CONFERENCE | Background

A High Level Dialogue of the General Assembly on Interreligious and Intercultural Understanding and Cooperation for Peace was convened on 4 October 2007. It was preceded by a Resolution A/RES/61/269, which the United Nations General Assembly adopted on 25 May 2007. The main point of the High Level Dialogue was to emphasize the importance of the “bottom-up” mobilization of people’s consciousness and awareness of the essentiality of the intercultural dialogue and tolerance for the promotion of peace in the world. This aim was accomplished by the UN’s engagement with various civil society organizations that somehow could contribute to an increase of people’s understanding about the importance of interreligious and intercultural dialogue.

One of the key findings in the High Level Dialogue was the fact that globalization makes people more conscious of the existence of the “other.” The “other” is often defined in religious or cultural terms. People increasingly feel the need for positioning themselves and their identities in the globalized world by comparing themselves to those who are different from them (the “other”). However, this may constitute a great danger if stereotypes and false depictions of the other groups prevail in the whole process of self-identification. In such cases, the disrespect and the low level of tolerance reduces the trust among different religious or cultural groups, thus creating conditions for emergence of potential conflicts. Therefore, globalization makes the need for cooperation and mutual understanding among different cultural groups even more necessary today than at any time before.

Besides the 2007 High Level Dialogue of the General Assembly, there were several other significant efforts by the UN to generate conditions for peaceful coexistence in the 21st century. For instance, the 2005 Global Agenda for Dialogue among Civilizations (Resolution A/RES/60/4) focused on intercultural communication, cultural pluralism, the role of the civil society, and the contribution of the UN system in achieving all this. The Resolution adopted by the UN General Assembly in 2011 on Implementation of the Declaration and Programme of Action on a Culture of Peace (A/RES/65/11) strove to find some methods for achieving the goals of peace and non-violence. Therefore, its emphasis was on spreading a culture of peace, and the main role in that would be education. For that purpose, this resolution envisioned close cooperation with UNESCO and UNICEF.

In 2011, the UN General Assembly also adopted a Resolution on Combating Defamation of Religions (A/RES/65/224). Defamation of religions was defined as one significant obstacle on the way to peaceful coexistence. The resolution focused on the reasons and on the potential solutions for the problem of religious intolerance, discrimination, group hatred, destruction of religious symbols, as well as on the role of mass media and education, as well as freedom of expression.

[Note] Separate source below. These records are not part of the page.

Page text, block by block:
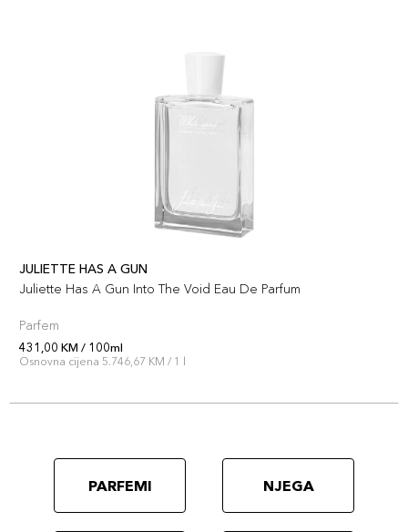
JULIETTE HAS A GUN
Juliette Has A Gun Into The Void Eau De Parfum
Parfem
431,00 KM / 100ml
Osnovna cijena 5.746,67 KM / 1 l
PARFEMI NJEGA
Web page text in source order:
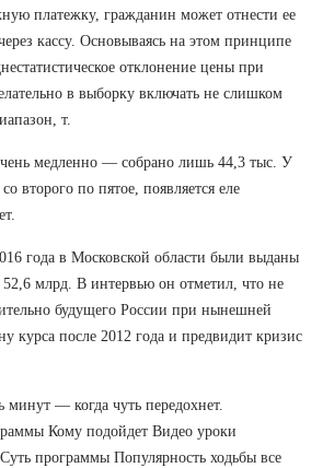
платежку, гражданин может отнести ее
кассу. Основываясь на этом принципе
отклонение цены при
в выборку включать не слишком
т.
медленно — собрано лишь 44,3 тыс. У
второго по пятое, появляется еле
года в Московской области были выданы
млрд. В интервью он отметил, что не
будущего России при нынешней
курса после 2012 года и предвидит кризис
минут — когда чуть передохнет.
Кому подойдет Видео уроки
программы Популярность ходьбы все

The UN General Assembly High Level Forum on the Culture of Peace, convened on 6 September 2013, is the latest effort on the part of the international community to create a dialogue among different political, religious, and civil society actors with the aim of underlining the concept of peace as an important element in the global culture of the 21st century. Husayin Hurmali, chief administrative officer of Journalists and Writers Foundation was one of the panelists in this Forum, whose experience and remarks will feature as resource in preparing and organizing this conference. All the prior resolutions and conferences constitute important basis on which more work needs to be done.

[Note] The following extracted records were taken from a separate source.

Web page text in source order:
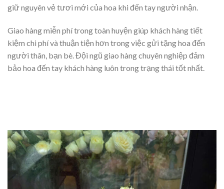
giữ nguyên vẻ tươi mới của hoa khi đến tay người nhận.
Giao hàng miễn phí trong toàn huyện giúp khách hàng tiết
kiệm chi phí và thuận tiện hơn trong việc gửi tặng hoa đến
người thân, bạn bè. Đội ngũ giao hàng chuyên nghiệp đảm
bảo hoa đến tay khách hàng luôn trong trạng thái tốt nhất.
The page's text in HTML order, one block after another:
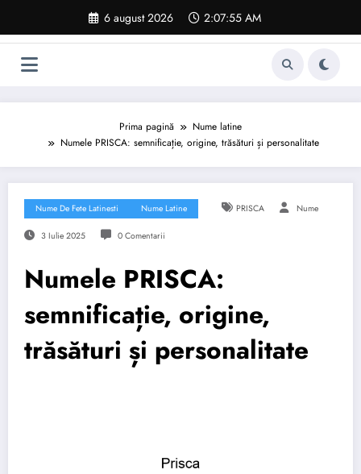
conținut
6 august 2026 2:07:56 AM
Prima pagină
Nume latine
Numele PRISCA: semnificație, origine, trăsături și personalitate
Nume De Fete Latinesti Nume Latine PRISCA Nume
3 Iulie 2025 0 Comentarii
Numele PRISCA:
semnificație, origine,
trăsături și personalitate
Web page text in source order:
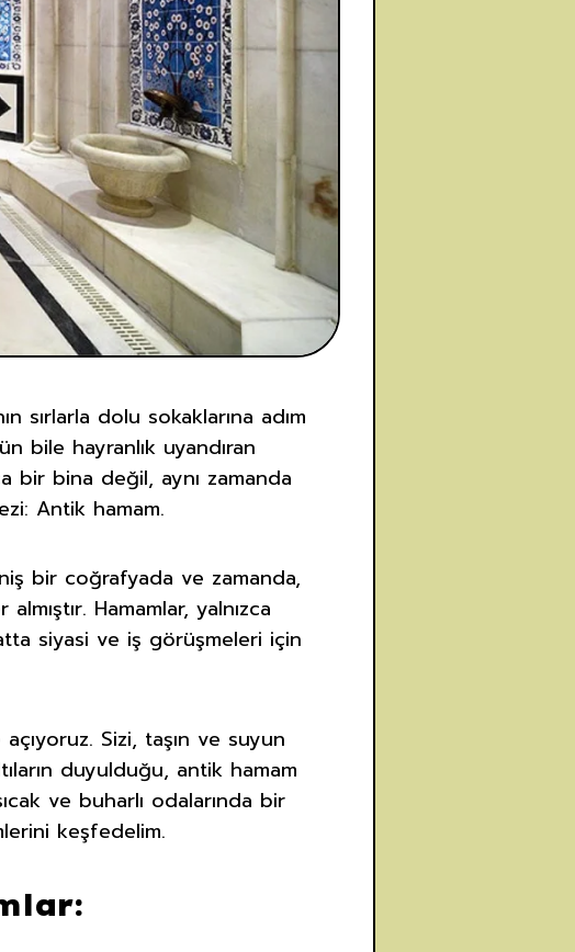
sırlarla dolu sokaklarına adım
bile hayranlık uyandıran
bir bina değil, aynı zamanda
Antik hamam.
bir coğrafyada ve zamanda,
Hamamlar, yalnızca
siyasi ve iş görüşmeleri için
Sizi, taşın ve suyun
duyulduğu, antik hamam
ve buharlı odalarında bir
keşfedelim.

Resolution A/RES/61/269 and the High Level Dialogue, which followed it, admit that dialogues between high-level officials is not enough. The grass-root mobilization of people’s support for peaceful coexistence is an essential factor in the struggle to prevent intolerance and promote peace. Anther key finding of the High Level Dialogue was that the roles of education and media might be crucial in the process of encouraging interreligious and intercultural understanding. Education was considered an important catalyst for better mutual understanding and cohesion between members of different religious or cultural groups. Mediawas praised for its role in influencing people’s perceptions of the “other.” The balance between freedom of expression and the responsibility of the media was emphasized as an indispensable factor in media’s role in promoting tolerance and peace.

After this High Level Dialogue, the UN’s interest in the practical methods (such as education and media), through which the states may encourage mutual understanding among different groups, calls for more discussion on how these practical means may supplant the high level discussions among politicians and religious leaders in promoting intercultural tolerance and peace.